Landis knows a fair bit about the concept. He served as the “chief storyteller” at Box after stints at Salesforce and Google. These days, Landis is the growth partner at Emergence Capital, where he helps tell the stories of the firm’s portfolio companies.

Landis joined us on the first day of the TechCrunch Early Stage: Marketing and Fundraising event to offer a presentation about the value of storytelling for startups, whittling down the standard two-hour conversation to a 30-minute version. Though he still managed to rewind things pretty far, opening with, “400,000 years ago, men and women used to sit around the fire pit and tell stories about their day, their hunt, about the one that got away.”

TechCrunch

Connect the dots

More often than not, decks include a series of numbers and charts. The job of a story pitch is to weaving a good narrative around these figures.

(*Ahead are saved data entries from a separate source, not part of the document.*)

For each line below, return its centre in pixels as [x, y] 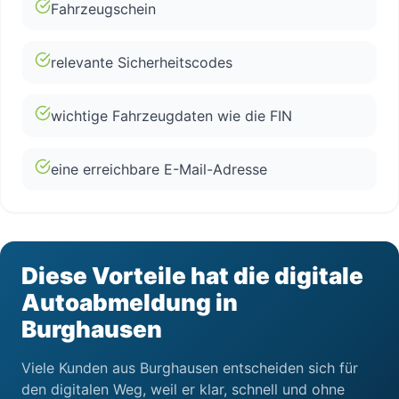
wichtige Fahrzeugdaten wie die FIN [171, 116]
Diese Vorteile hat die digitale [192, 276]
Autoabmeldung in [130, 302]
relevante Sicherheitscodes [142, 62]
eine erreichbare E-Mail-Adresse [159, 169]
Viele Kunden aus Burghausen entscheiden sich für [190, 368]
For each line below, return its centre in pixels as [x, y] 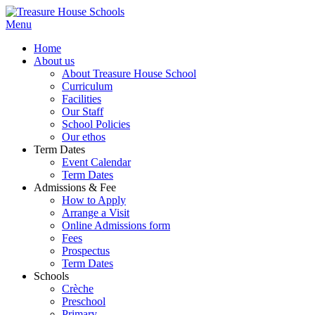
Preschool [84, 301]
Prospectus [86, 251]
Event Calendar [96, 162]
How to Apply [94, 200]
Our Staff [83, 111]
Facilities [82, 99]
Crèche [78, 289]
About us [54, 61]
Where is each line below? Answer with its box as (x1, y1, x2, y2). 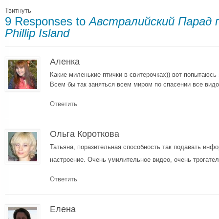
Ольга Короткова (50, 129, 119, 139)
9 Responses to (5, 15, 89, 28)
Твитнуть (5, 7, 31, 15)
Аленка (50, 56, 80, 66)
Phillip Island (5, 26, 69, 40)
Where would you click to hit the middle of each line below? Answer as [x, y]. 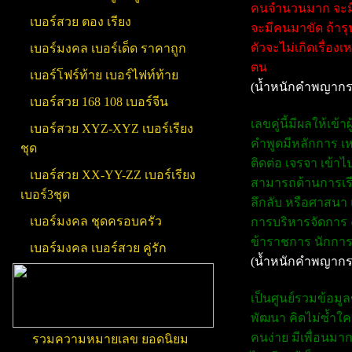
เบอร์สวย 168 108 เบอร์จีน [99, 102]
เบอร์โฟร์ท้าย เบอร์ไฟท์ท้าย [104, 75]
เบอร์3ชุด [45, 194]
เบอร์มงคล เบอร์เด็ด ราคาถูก [108, 48]
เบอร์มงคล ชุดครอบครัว [95, 221]
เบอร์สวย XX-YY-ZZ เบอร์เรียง [112, 175]
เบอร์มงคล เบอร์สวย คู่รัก [98, 248]
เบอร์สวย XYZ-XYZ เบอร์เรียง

If you think about storytelling and the physiological and psychological elements — what’s happening between the storytelling and the listener — we’re looking for the patterns. If you think about it, it’s why those jingles and commercials get stuck in our heads, and we can’t forget it, even though we don’t know much about the product.

But we remember the jingle, remember the commercial, we recognize the brand. Because, as humans, we’re looking for patterns in our communication. Our job is to connect the facts and fill in the holes. And from those connections, we create a story. We make a story in our brain because our brain processes information through story form. (Timestamp 3:20) Help TechCrunch find the best growth marketers for startups. Provide a recommendation in this quick survey, and we’ll share the results with everybody.

Get to the point

They don’t call it an elevator pitch for anything. And sometimes, even the best storytellers have a habit of rambling. Here’s an exercise for cutting away some excess when attempting to get your story in front of VCs.

When you tell the story at work, ask your peers or the listener to share back with you in one sentence what the story’s point was. Get immediate feedback, and you can then identify whether or not your account was on target. The story needs to be relevant to the audience there, but the reality is that you need to be very clear about the point you’re trying to make with a story. (Timestamp 6:33)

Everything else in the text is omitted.